■ PROBLEM ■
Restate all of the following data exactly, keeping any images out of the copy.

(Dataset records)
= Beginning of Section =
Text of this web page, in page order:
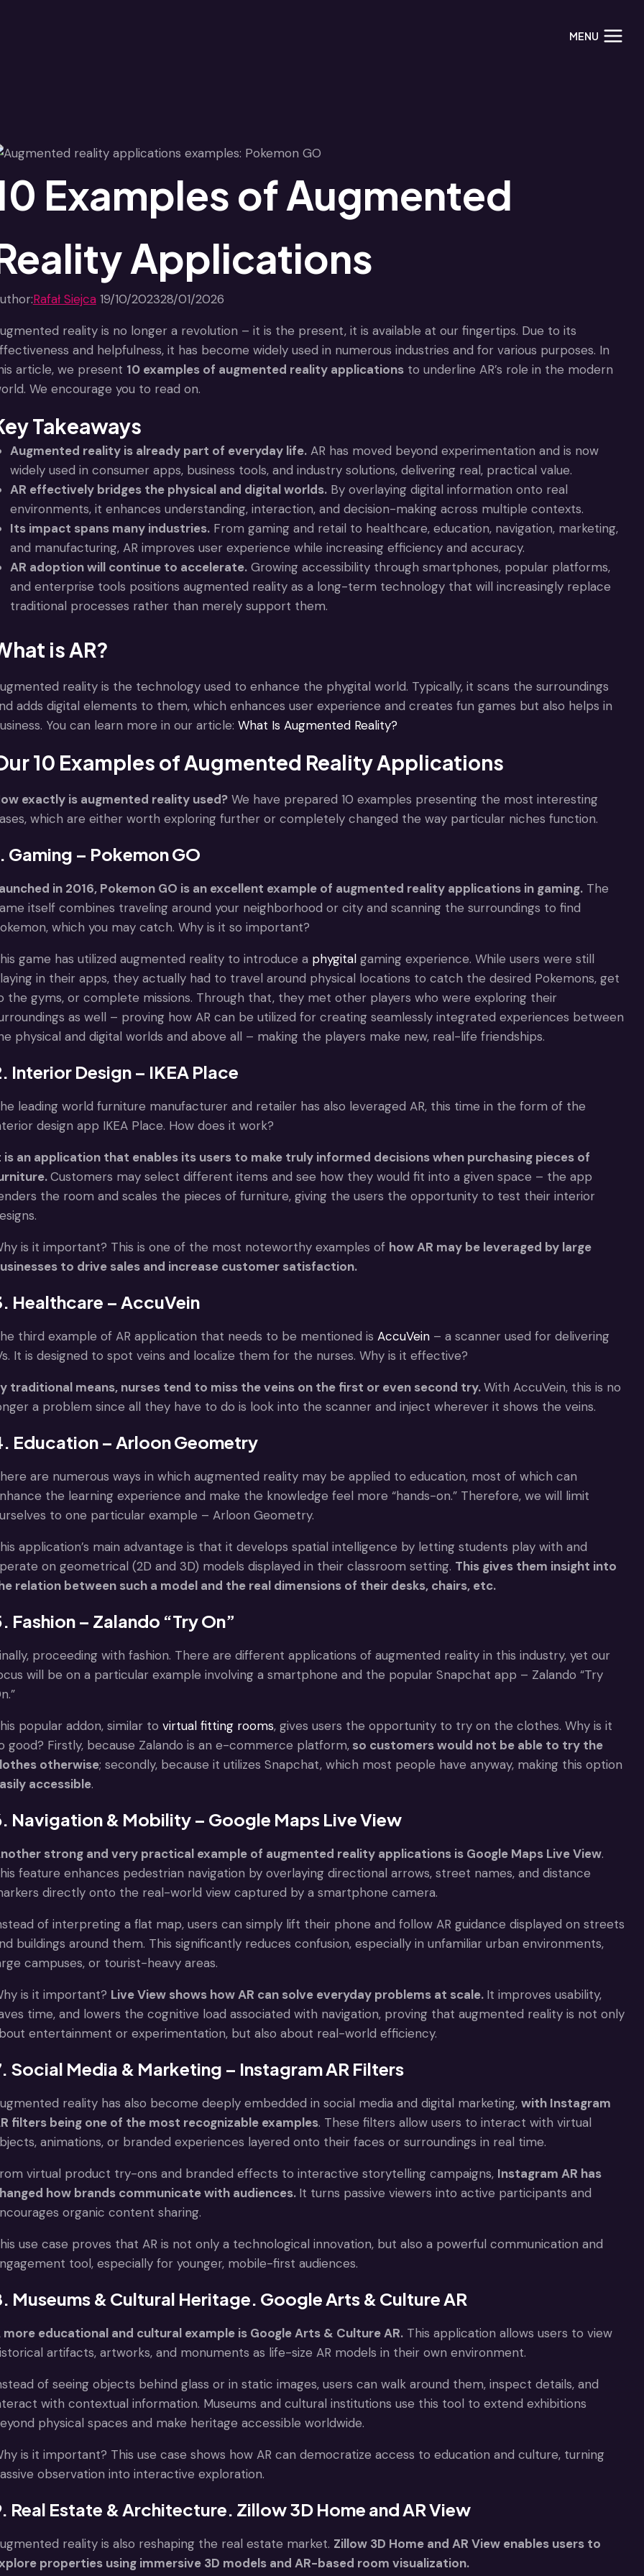
MENU
Examples of Augmented
Applications
Rafał Siejca 19/10/202328/01/2026
reality is no longer a revolution – it is the present, it is available at our fingertips. Due to its
and helpfulness, it has become widely used in numerous industries and for various purposes. In
article, we present 10 examples of augmented reality applicationsto underline AR’s role in the modern
We encourage you to read on.
Takeaways
Augmented reality is already part of everyday life. AR has moved beyond experimentation and is now
widely used in consumer apps, business tools, and industry solutions, delivering real, practical value.
AR effectively bridges the physical and digital worlds. By overlaying digital information onto real
environments, it enhances understanding, interaction, and decision-making across multiple contexts.
Its impact spans many industries. From gaming and retail to healthcare, education, navigation, marketing,
and manufacturing, AR improves user experience while increasing efficiency and accuracy.
AR adoption will continue to accelerate. Growing accessibility through smartphones, popular platforms,
and enterprise tools positions augmented reality as a long-term technology that will increasingly replace
traditional processes rather than merely support them.
is AR?
reality is the technology used to enhance the phygital world. Typically, it scans the surroundings
adds digital elements to them, which enhances user experience and creates fun games but also helps in
You can learn more in our article: What Is Augmented Reality?
10 Examples of Augmented Reality Applications
exactly is augmented reality used?We have prepared 10 examples presenting the most interesting
which are either worth exploring further or completely changed the way particular niches function.
Gaming – Pokemon GO
in 2016, Pokemon GO is an excellent example of augmented reality applications in gaming.The
itself combines traveling around your neighborhood or city and scanning the surroundings to find
which you may catch. Why is it so important?
game has utilized augmented reality to introduce a phygitalgaming experience. While users were still
in their apps, they actually had to travel around physical locations to catch the desired Pokemons, get
the gyms, or complete missions. Through that, they met other players who were exploring their
as well – proving how AR can be utilized for creating seamlessly integrated experiences between
physical and digital worlds and above all – making the players make new, real-life friendships.
Interior Design – IKEA Place
leading world furniture manufacturer and retailer has also leveraged AR, this time in the form of the
design app IKEA Place. How does it work?
is an application that enables its users to make truly informed decisions when purchasing pieces of
Customers may select different items and see how they would fit into a given space – the app
the room and scales the pieces of furniture, giving the users the opportunity to test their interior
is it important? This is one of the most noteworthy examples of how AR may be leveraged by large
to drive sales and increase customer satisfaction.
Healthcare – AccuVein
third example of AR application that needs to be mentioned is AccuVein– a scanner used for delivering
It is designed to spot veins and localize them for the nurses. Why is it effective?
traditional means, nurses tend to miss the veins on the first or even second try.With AccuVein, this is no
a problem since all they have to do is look into the scanner and inject wherever it shows the veins.
Education – Arloon Geometry
are numerous ways in which augmented reality may be applied to education, most of which can
the learning experience and make the knowledge feel more “hands-on.” Therefore, we will limit
to one particular example – Arloon Geometry.
application’s main advantage is that it develops spatial intelligence by letting students play with and
on geometrical (2D and 3D) models displayed in their classroom setting. This gives them insight into
relation between such a model and the real dimensions of their desks, chairs, etc.
Fashion – Zalando “Try On”
proceeding with fashion. There are different applications of augmented reality in this industry, yet our
will be on a particular example involving a smartphone and the popular Snapchat app – Zalando “Try
popular addon, similar to virtual fitting rooms, gives users the opportunity to try on the clothes. Why is it
good? Firstly, because Zalando is an e-commerce platform,so customers would not be able to try the
otherwise; secondly, because it utilizes Snapchat, which most people have anyway, making this option
accessible.
Navigation & Mobility – Google Maps Live View
strong and very practical example of augmented reality applications is Google Maps Live View.
feature enhances pedestrian navigation by overlaying directional arrows, street names, and distance
directly onto the real-world view captured by a smartphone camera.
of interpreting a flat map, users can simply lift their phone and follow AR guidance displayed on streets
buildings around them. This significantly reduces confusion, especially in unfamiliar urban environments,
campuses, or tourist-heavy areas.
is it important? Live View shows how AR can solve everyday problems at scale. It improves usability,
time, and lowers the cognitive load associated with navigation, proving that augmented reality is not only
entertainment or experimentation, but also about real-world efficiency.
Social Media & Marketing – Instagram AR Filters
reality has also become deeply embedded in social media and digital marketing, with Instagram
filters being one of the most recognizable examples. These filters allow users to interact with virtual
animations, or branded experiences layered onto their faces or surroundings in real time.
virtual product try-ons and branded effects to interactive storytelling campaigns, Instagram AR has
how brands communicate with audiences. It turns passive viewers into active participants and
organic content sharing.
use case proves that AR is not only a technological innovation, but also a powerful communication and
tool, especially for younger, mobile-first audiences.
Museums & Cultural Heritage. Google Arts & Culture AR
more educational and cultural example is Google Arts & Culture AR.This application allows users to view
artifacts, artworks, and monuments as life-size AR models in their own environment.
of seeing objects behind glass or in static images, users can walk around them, inspect details, and
with contextual information. Museums and cultural institutions use this tool to extend exhibitions
physical spaces and make heritage accessible worldwide.
is it important? This use case shows how AR can democratize access to education and culture, turning
observation into interactive exploration.
Real Estate & Architecture. Zillow 3D Home and AR View
reality is also reshaping the real estate market. Zillow 3D Home and AR View enables users to
properties using immersive 3D models and AR-based room visualization.
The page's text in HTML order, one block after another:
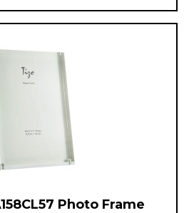
Photo Frame
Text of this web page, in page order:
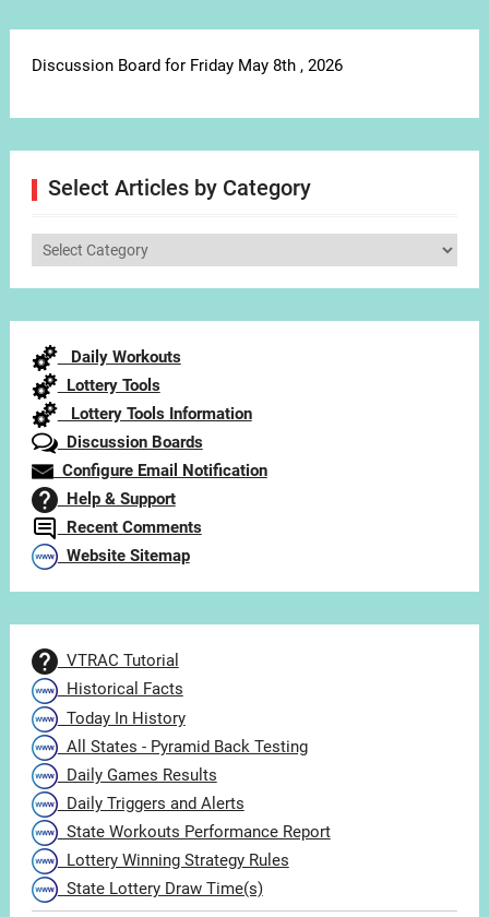
Discussion Board for Friday May 8th , 2026
Select Articles by Category
Select
Daily Workouts
Lottery Tools
Lottery Tools Information
Discussion Boards
Configure Email Notification
Help & Support
Recent Comments
Website Sitemap
VTRAC Tutorial
Historical Facts
Today In History
All States - Pyramid Back Testing
Daily Games Results
Daily Triggers and Alerts
State Workouts Performance Report
Lottery Winning Strategy Rules
State Lottery Draw Time(s)
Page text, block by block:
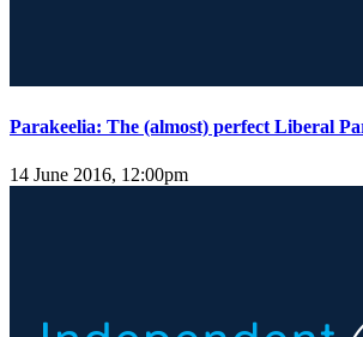
Parakeelia: The (almost) perfect Liberal
14 June 2016, 12:00pm
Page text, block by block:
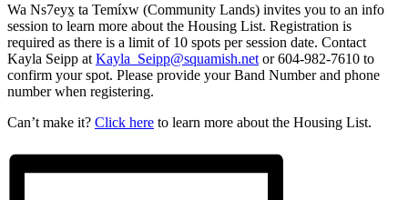
Wa Ns7eyx̱ ta Temíxw (Community Lands) invites you to an info
session to learn more about the Housing List. Registration is
required as there is a limit of 10 spots per session date. Contact
Kayla Seipp at Kayla_Seipp@squamish.net or 604-982-7610 to
confirm your spot. Please provide your Band Number and phone
number when registering.
Can’t make it? Click here to learn more about the Housing List.
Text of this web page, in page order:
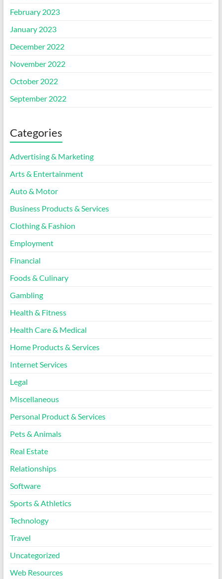
February 2023
January 2023
December 2022
November 2022
October 2022
September 2022
Categories
Advertising & Marketing
Arts & Entertainment
Auto & Motor
Business Products & Services
Clothing & Fashion
Employment
Financial
Foods & Culinary
Gambling
Health & Fitness
Health Care & Medical
Home Products & Services
Internet Services
Legal
Miscellaneous
Personal Product & Services
Pets & Animals
Real Estate
Relationships
Software
Sports & Athletics
Technology
Travel
Uncategorized
Web Resources
= End of Section =
■ RESPONSE TO THIS TASK ■
Text of this web page, in page order:
MENU
Examples of Augmented
Applications
Rafał Siejca 19/10/202328/01/2026
reality is no longer a revolution – it is the present, it is available at our fingertips. Due to its
and helpfulness, it has become widely used in numerous industries and for various purposes. In
article, we present 10 examples of augmented reality applicationsto underline AR’s role in the modern
We encourage you to read on.
Takeaways
Augmented reality is already part of everyday life. AR has moved beyond experimentation and is now
widely used in consumer apps, business tools, and industry solutions, delivering real, practical value.
AR effectively bridges the physical and digital worlds. By overlaying digital information onto real
environments, it enhances understanding, interaction, and decision-making across multiple contexts.
Its impact spans many industries. From gaming and retail to healthcare, education, navigation, marketing,
and manufacturing, AR improves user experience while increasing efficiency and accuracy.
AR adoption will continue to accelerate. Growing accessibility through smartphones, popular platforms,
and enterprise tools positions augmented reality as a long-term technology that will increasingly replace
traditional processes rather than merely support them.
is AR?
reality is the technology used to enhance the phygital world. Typically, it scans the surroundings
adds digital elements to them, which enhances user experience and creates fun games but also helps in
You can learn more in our article: What Is Augmented Reality?
10 Examples of Augmented Reality Applications
exactly is augmented reality used?We have prepared 10 examples presenting the most interesting
which are either worth exploring further or completely changed the way particular niches function.
Gaming – Pokemon GO
in 2016, Pokemon GO is an excellent example of augmented reality applications in gaming.The
itself combines traveling around your neighborhood or city and scanning the surroundings to find
which you may catch. Why is it so important?
game has utilized augmented reality to introduce a phygitalgaming experience. While users were still
in their apps, they actually had to travel around physical locations to catch the desired Pokemons, get
the gyms, or complete missions. Through that, they met other players who were exploring their
as well – proving how AR can be utilized for creating seamlessly integrated experiences between
physical and digital worlds and above all – making the players make new, real-life friendships.
Interior Design – IKEA Place
leading world furniture manufacturer and retailer has also leveraged AR, this time in the form of the
design app IKEA Place. How does it work?
is an application that enables its users to make truly informed decisions when purchasing pieces of
Customers may select different items and see how they would fit into a given space – the app
the room and scales the pieces of furniture, giving the users the opportunity to test their interior
is it important? This is one of the most noteworthy examples of how AR may be leveraged by large
to drive sales and increase customer satisfaction.
Healthcare – AccuVein
third example of AR application that needs to be mentioned is AccuVein– a scanner used for delivering
It is designed to spot veins and localize them for the nurses. Why is it effective?
traditional means, nurses tend to miss the veins on the first or even second try.With AccuVein, this is no
a problem since all they have to do is look into the scanner and inject wherever it shows the veins.
Education – Arloon Geometry
are numerous ways in which augmented reality may be applied to education, most of which can
the learning experience and make the knowledge feel more “hands-on.” Therefore, we will limit
to one particular example – Arloon Geometry.
application’s main advantage is that it develops spatial intelligence by letting students play with and
on geometrical (2D and 3D) models displayed in their classroom setting. This gives them insight into
relation between such a model and the real dimensions of their desks, chairs, etc.
Fashion – Zalando “Try On”
proceeding with fashion. There are different applications of augmented reality in this industry, yet our
will be on a particular example involving a smartphone and the popular Snapchat app – Zalando “Try
popular addon, similar to virtual fitting rooms, gives users the opportunity to try on the clothes. Why is it
good? Firstly, because Zalando is an e-commerce platform,so customers would not be able to try the
otherwise; secondly, because it utilizes Snapchat, which most people have anyway, making this option
accessible.
Navigation & Mobility – Google Maps Live View
strong and very practical example of augmented reality applications is Google Maps Live View.
feature enhances pedestrian navigation by overlaying directional arrows, street names, and distance
directly onto the real-world view captured by a smartphone camera.
of interpreting a flat map, users can simply lift their phone and follow AR guidance displayed on streets
buildings around them. This significantly reduces confusion, especially in unfamiliar urban environments,
campuses, or tourist-heavy areas.
is it important? Live View shows how AR can solve everyday problems at scale. It improves usability,
time, and lowers the cognitive load associated with navigation, proving that augmented reality is not only
entertainment or experimentation, but also about real-world efficiency.
Social Media & Marketing – Instagram AR Filters
reality has also become deeply embedded in social media and digital marketing, with Instagram
filters being one of the most recognizable examples. These filters allow users to interact with virtual
animations, or branded experiences layered onto their faces or surroundings in real time.
virtual product try-ons and branded effects to interactive storytelling campaigns, Instagram AR has
how brands communicate with audiences. It turns passive viewers into active participants and
organic content sharing.
use case proves that AR is not only a technological innovation, but also a powerful communication and
tool, especially for younger, mobile-first audiences.
Museums & Cultural Heritage. Google Arts & Culture AR
more educational and cultural example is Google Arts & Culture AR.This application allows users to view
artifacts, artworks, and monuments as life-size AR models in their own environment.
of seeing objects behind glass or in static images, users can walk around them, inspect details, and
with contextual information. Museums and cultural institutions use this tool to extend exhibitions
physical spaces and make heritage accessible worldwide.
is it important? This use case shows how AR can democratize access to education and culture, turning
observation into interactive exploration.
Real Estate & Architecture. Zillow 3D Home and AR View
reality is also reshaping the real estate market. Zillow 3D Home and AR View enables users to
properties using immersive 3D models and AR-based room visualization.
The page's text in HTML order, one block after another:
Photo Frame
Text of this web page, in page order:
Discussion Board for Friday May 8th , 2026
Select Articles by Category
Select
Daily Workouts
Lottery Tools
Lottery Tools Information
Discussion Boards
Configure Email Notification
Help & Support
Recent Comments
Website Sitemap
VTRAC Tutorial
Historical Facts
Today In History
All States - Pyramid Back Testing
Daily Games Results
Daily Triggers and Alerts
State Workouts Performance Report
Lottery Winning Strategy Rules
State Lottery Draw Time(s)
Page text, block by block:
Parakeelia: The (almost) perfect Liberal
14 June 2016, 12:00pm
Page text, block by block:
Wa Ns7eyx̱ ta Temíxw (Community Lands) invites you to an info
session to learn more about the Housing List. Registration is
required as there is a limit of 10 spots per session date. Contact
Kayla Seipp at Kayla_Seipp@squamish.net or 604-982-7610 to
confirm your spot. Please provide your Band Number and phone
number when registering.
Can’t make it? Click here to learn more about the Housing List.
Text of this web page, in page order:
February 2023
January 2023
December 2022
November 2022
October 2022
September 2022
Categories
Advertising & Marketing
Arts & Entertainment
Auto & Motor
Business Products & Services
Clothing & Fashion
Employment
Financial
Foods & Culinary
Gambling
Health & Fitness
Health Care & Medical
Home Products & Services
Internet Services
Legal
Miscellaneous
Personal Product & Services
Pets & Animals
Real Estate
Relationships
Software
Sports & Athletics
Technology
Travel
Uncategorized
Web Resources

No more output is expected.